I don't see anything fundamentally wrong with Voldemort's approach. To identify and destroy those horcruxes, the protagonists surely did spend significant amount of time, at great personal expenses. To me it has already successfully achieved the intended effect.

In cryptography, Shamir's Secret Sharing Scheme (SSSS) is the same idea - this algorithm splits an encryption key into multiple shares, which then can be guarded by different trustees. The encryption key, hence the secret information, can only be unlocked when most or all trustees are compromised or agree to release their shares. This is certainly extremely useful for many problems, and it also foreshadowed a new cryptography subfield called Secure Multi-Party Computation (MPC). I think it's fair to call this a product of the "true deep security mindset".

Yudkowsky said "seven keys hidden in different places [in the filesystem]" is silly because they're not conditionally independent, the entire filesystem could be bypassed altogether. Also, the attacker who's able to find the first key is likely to be able to find the next key as well.

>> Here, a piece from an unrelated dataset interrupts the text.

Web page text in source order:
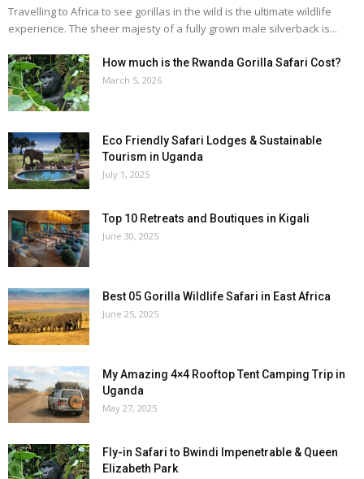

[...] the chance of obtaining the seventh key is not conditionally independent of the chance of obtaining the first two keys. If I can read the encrypted password file, and read your encrypted encryption key, then I've probably come up with something that just bypasses your filesystem and reads directly from the disk.

But speaking of Shamir's shares or Voldemort's horcruxes, they are basically all uncorrelated to each other and cannot be bypassed. I think the different shapes and forms of Voldemort's horcruxes are actually a good demonstration of "security through diversity" - intentionally decorrelate the redundant parts of the system, e.g. don't use the same operating system, don't trust the same people. Tor Project identified the Linux monoculture as a security risk and encourages people to run more FreeBSD and OpenBSD relays.

Thus, I think not mentioning Voldemort's horcruxes is a correct decision. While misguided reliance of redundancy is "ordinairy paranoia" and dangerous - attaching 7 locks to a breakable door, or adding secure secret sharing to a monolithic kernel probably does little on improving security (even with conditionally independent keys), and Tor Project's platform diversity attempt only has a small (but still useful) contribution to its overall network security since they all run the same Tor executable. Nevertheless, redundancy itself can be "deep security". 

Security requires a particular mindset. Security professionals — at least the good ones — see the world differently. They can’t walk into a store without noticing how they might shoplift. 

This reminds me of a thing Israelis often do when we go through security (say, to enter a store) where we think how we could have smuggled a bomb inside and the security guard wouldn't catch it, and often joke about it with people around us. It would weird for most people outside Israel, but Israelis are used to it because we're so saturated with stories about these things happening (That's the reason with have security guards in the first places, I'm pretty sure most countries don't have nearly as much as Israel). So this seems like a case of a whole culture becoming a bit more security minded, even if just in a narrow field (terrorist attacks).

Oh, btw, the joke is at least somewhat wrong, since the security guard takes into account how likely they think you are to attempt an attack in how thoroughly they check you. So if you think "I could have done something", the guard already did their job.

The donotreply attack sounds fairly straightforward, and not anticipating it seems like a failure of ordinary paranoia that I'm surprised was so widespread.

In retrospect, most things are obvious. The widespread failure implies that it was harder than it seems to us now.

Even if only 0.01% of the people who could make the error made it, it will still lead to a lot of email going to

Actually it sounds like someone doesn't understand the protocol.

I noticed and appreciate that the SI prefix in "kilobyte" is correctly used to refer to a power of 10.

I really dislike the “stepping out of character” bit. It disrupts the flow and ruins the story. Instead, just say, “Eliezer Yudkowski tells the story that…” and leave it at that.